Then she talked about how it could have widespread applications, like her having a TV show. You'd hop on your trainer and, through the satellite signal, the workout would be 'broadcast' to your machine. In theory, she would have control over millions of people's exercise equipment!
So... world domination jokes aside, this is a cool, yet infinitely scary concept!
The cool thing is that, like going to a group exercise class or a running/biking/walking group, there's a sense of community. You know that you're not alone and there's at least one other person out there doing this workout with you.
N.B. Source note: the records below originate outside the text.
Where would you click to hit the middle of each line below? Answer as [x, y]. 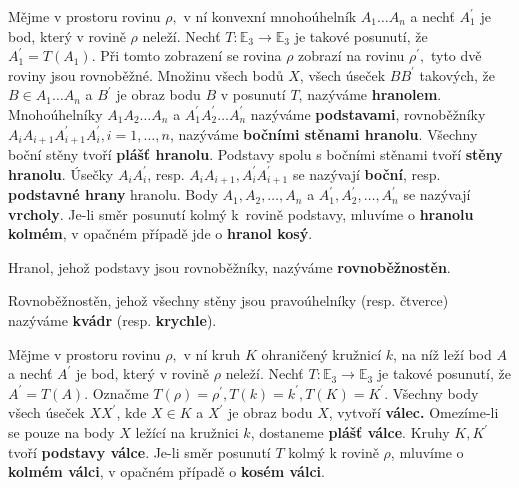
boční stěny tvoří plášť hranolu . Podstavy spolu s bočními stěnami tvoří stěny [255, 154]
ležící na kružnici [187, 432]
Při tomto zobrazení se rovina [191, 55]
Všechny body [435, 392]
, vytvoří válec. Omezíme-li [413, 412]
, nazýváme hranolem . [370, 94]
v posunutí [253, 94]
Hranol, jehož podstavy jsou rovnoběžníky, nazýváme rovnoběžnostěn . [229, 266]
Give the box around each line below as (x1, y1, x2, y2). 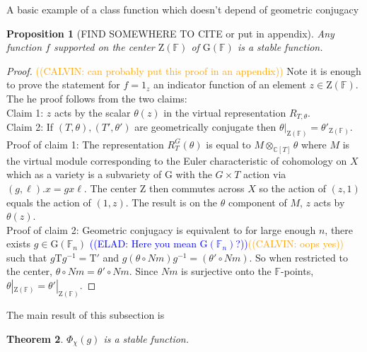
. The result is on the (125, 194, 218, 209)
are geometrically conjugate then (134, 119, 276, 134)
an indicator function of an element (153, 77, 306, 92)
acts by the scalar (54, 105, 131, 119)
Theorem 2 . (6, 331, 64, 346)
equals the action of (6, 194, 91, 209)
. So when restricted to (249, 250, 348, 264)
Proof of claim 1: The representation (6, 136, 164, 151)
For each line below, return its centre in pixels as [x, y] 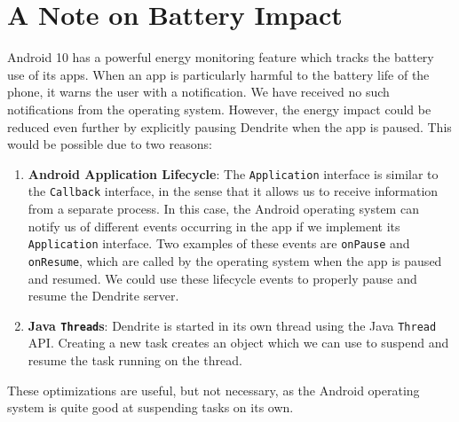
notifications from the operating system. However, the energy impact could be [219, 109]
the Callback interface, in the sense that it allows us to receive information [233, 191]
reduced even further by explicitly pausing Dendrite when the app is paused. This [229, 126]
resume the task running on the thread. [135, 359]
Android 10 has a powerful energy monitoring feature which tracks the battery [221, 57]
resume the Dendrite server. [103, 296]
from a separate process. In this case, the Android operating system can [223, 208]
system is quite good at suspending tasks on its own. [150, 407]
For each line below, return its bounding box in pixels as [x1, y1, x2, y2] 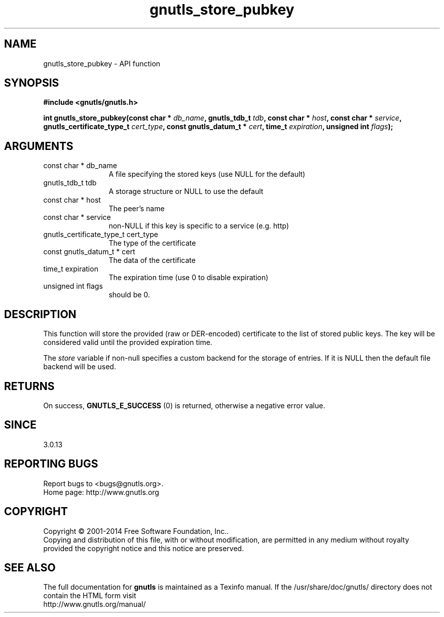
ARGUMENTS [4, 139, 73, 152]
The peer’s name [108, 204, 165, 213]
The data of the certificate [108, 256, 196, 265]
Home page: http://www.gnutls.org [43, 487, 159, 496]
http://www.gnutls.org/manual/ [43, 600, 146, 609]
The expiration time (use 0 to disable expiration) [108, 273, 269, 282]
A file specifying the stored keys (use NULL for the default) [108, 170, 306, 179]
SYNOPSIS [4, 76, 59, 90]
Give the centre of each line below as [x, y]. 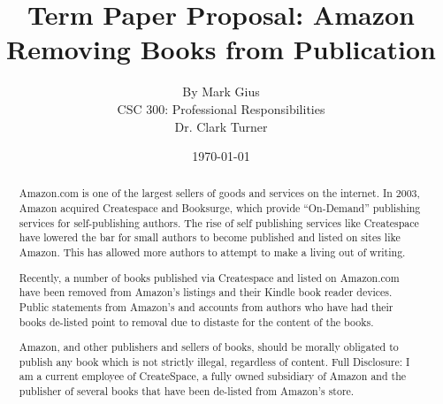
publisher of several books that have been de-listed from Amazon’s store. [187, 391]
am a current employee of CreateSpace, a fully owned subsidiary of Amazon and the [213, 376]
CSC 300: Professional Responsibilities [221, 108]
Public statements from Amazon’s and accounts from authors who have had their [206, 306]
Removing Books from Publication [221, 49]
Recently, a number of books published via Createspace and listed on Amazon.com [209, 277]
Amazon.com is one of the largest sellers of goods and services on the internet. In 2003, [219, 193]
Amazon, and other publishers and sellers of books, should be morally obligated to [209, 347]
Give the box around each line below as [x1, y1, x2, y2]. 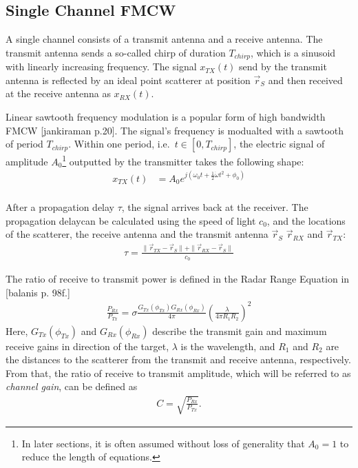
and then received [268, 72, 343, 87]
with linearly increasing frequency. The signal [6, 59, 197, 74]
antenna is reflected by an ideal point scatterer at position [6, 72, 251, 87]
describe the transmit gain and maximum [152, 323, 327, 338]
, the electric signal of [233, 136, 325, 151]
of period [6, 136, 43, 151]
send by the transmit [239, 59, 327, 74]
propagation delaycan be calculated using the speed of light [6, 213, 256, 227]
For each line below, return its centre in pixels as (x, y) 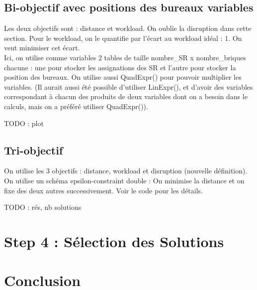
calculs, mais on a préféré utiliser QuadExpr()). (76, 106)
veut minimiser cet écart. (42, 48)
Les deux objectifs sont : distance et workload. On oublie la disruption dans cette (128, 28)
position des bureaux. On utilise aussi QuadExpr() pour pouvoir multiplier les (123, 77)
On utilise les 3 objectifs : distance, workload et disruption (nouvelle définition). (126, 171)
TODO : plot (24, 123)
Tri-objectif (34, 150)
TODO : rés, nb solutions (43, 207)
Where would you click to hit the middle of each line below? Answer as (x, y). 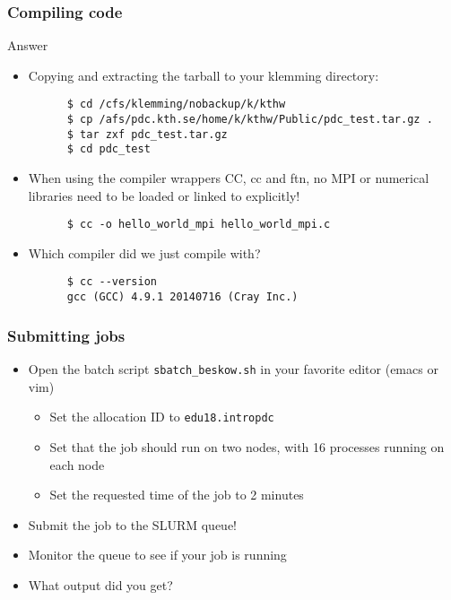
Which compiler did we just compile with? (144, 252)
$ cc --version (112, 282)
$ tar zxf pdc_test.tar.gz (147, 134)
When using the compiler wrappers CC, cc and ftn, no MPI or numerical (229, 178)
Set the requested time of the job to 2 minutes (177, 495)
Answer (28, 45)
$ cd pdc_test (108, 149)
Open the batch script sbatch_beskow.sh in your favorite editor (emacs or (233, 369)
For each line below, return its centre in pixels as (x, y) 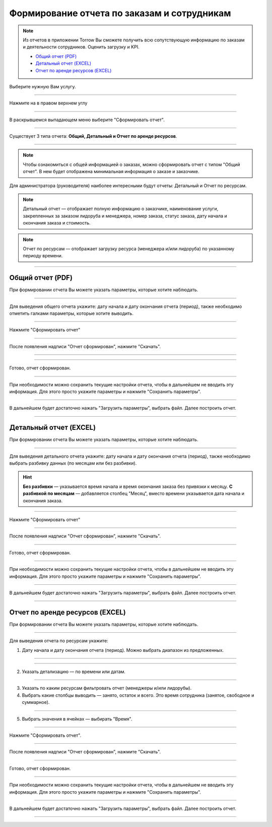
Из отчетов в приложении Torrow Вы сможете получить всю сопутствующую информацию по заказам (134, 40)
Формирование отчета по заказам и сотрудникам (120, 13)
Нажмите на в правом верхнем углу (48, 103)
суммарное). (36, 702)
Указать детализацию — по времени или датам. (74, 672)
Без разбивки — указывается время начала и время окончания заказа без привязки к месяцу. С (128, 486)
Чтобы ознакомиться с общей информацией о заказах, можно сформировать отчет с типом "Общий (131, 164)
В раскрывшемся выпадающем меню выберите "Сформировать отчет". (87, 120)
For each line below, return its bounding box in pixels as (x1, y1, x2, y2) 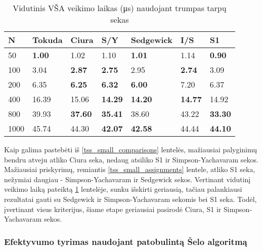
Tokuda (32, 34, 63, 46)
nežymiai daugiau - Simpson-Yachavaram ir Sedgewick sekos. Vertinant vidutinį (4, 174, 251, 184)
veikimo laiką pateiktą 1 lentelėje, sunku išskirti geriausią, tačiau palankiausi (4, 184, 242, 194)
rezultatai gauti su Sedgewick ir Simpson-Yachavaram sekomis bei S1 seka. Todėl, (4, 193, 257, 204)
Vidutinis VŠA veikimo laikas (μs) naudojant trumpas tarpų (13, 2, 227, 14)
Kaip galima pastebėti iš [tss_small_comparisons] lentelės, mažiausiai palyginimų (4, 144, 257, 154)
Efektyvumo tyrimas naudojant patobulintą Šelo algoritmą (4, 235, 247, 247)
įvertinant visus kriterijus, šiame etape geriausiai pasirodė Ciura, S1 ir (4, 203, 222, 214)
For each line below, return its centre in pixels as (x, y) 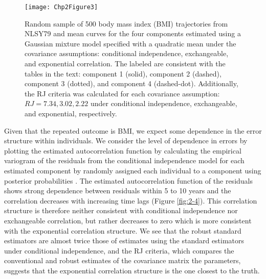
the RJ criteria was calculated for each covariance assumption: (122, 93)
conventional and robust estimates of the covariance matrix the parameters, (123, 260)
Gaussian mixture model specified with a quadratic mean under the (130, 43)
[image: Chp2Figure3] (61, 7)
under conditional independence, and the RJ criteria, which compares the (119, 250)
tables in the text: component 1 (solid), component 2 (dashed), (123, 73)
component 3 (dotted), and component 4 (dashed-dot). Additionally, (131, 83)
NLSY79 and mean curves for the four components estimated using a (133, 33)
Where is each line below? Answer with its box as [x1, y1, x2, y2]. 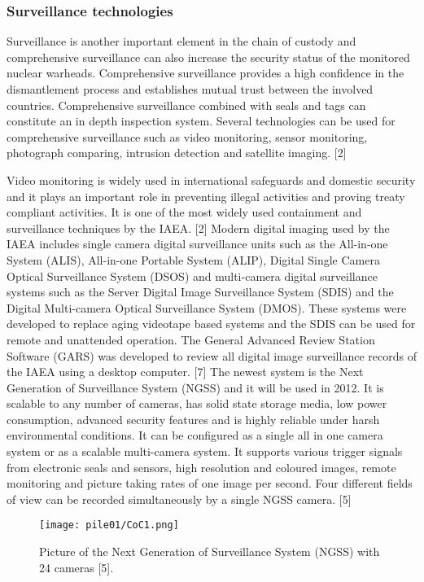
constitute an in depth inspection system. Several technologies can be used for [7, 112, 396, 129]
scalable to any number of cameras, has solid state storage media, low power [7, 395, 387, 412]
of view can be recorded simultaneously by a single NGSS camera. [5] [7, 490, 352, 507]
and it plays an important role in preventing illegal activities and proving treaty [7, 187, 405, 204]
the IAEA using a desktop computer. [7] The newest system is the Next [7, 363, 364, 380]
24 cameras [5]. [39, 558, 114, 575]
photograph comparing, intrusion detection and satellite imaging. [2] [7, 144, 347, 161]
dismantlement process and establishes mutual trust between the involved [7, 81, 374, 97]

I know, when I go to the gym, or go for a walk around my neighborhood and pass people on their morning walks/runs/rides, it's nice to see other dedicated people there at gawd awful early to partake in the sweat therapy ritual with me...
Ok, that came out weird.
You get what I mean... Basically, it's comfort to know that you're not alone in your fitness efforts.
Then it hit me: While the powers of this technology are (mostly) being used for good (This /is/ Jillian we're talking about... lol!) there's the potential for it to turn evil really fast.
(This is where I channel my inner conspiracy theorist... and go down the 'What If' path.)
It got me thinking about companies who talking about charging people more or less for their health insurance premiums based on things like activity level, BMI, weight, etc. Heck, the company I used to work for had a $10 'surcharge' for smokers, and if you checked the "Non-smoker" box on the form, and were caught, you were charged that $10 from the start of the benefit year. My current company is doing prize drawings for people who participate in health and wellness activities - eating better, having fruit instead of candy, exercising, taking a fitness class, etc. You send in your little blue form and get entered into the drawings. But all this is 'on your honor' - they don't know I really went to the gym this morning and rocked my work out. I could have hit the snooze bar and eaten bon-bon's for breakfast. They won't call Bally's to access my account to see if I scanned in or not.
But what if they did?
What if my job, or my pay, or my insurance depended on doing what I said I did? Or it depended on how fit/strong/thin I was?
What if I was forced to exercise, eat right, etc.; that it wasn't a matter of free will but a government mandate?
I had this George Orwellian vision of people forced to work out on these machines that transmitted data of how hard you were working and if you didn't burn the prescribed amount of calories you were shipped off to some evil gym somewhere... all in the name of creating a "healthier America".
I know! All aboard the crazy train! Wooo wooo!
But is it really? With the rising costs of health care/insurance, coupled with companies freaking out about the economy, I'm guessing there will be more conversations relating to how to charge employees more or less premium dollars. Is it so hard to imagine that there might be a time when embarking on a healthy lifestyle is not a matter of free will, but a requirement for employment, insurance, heathcare, child care, education, etc.?
Luckily my coffee kicked in and I'm in a much happier place now. :)
Just pay no attention to the camera hidden in the air duct.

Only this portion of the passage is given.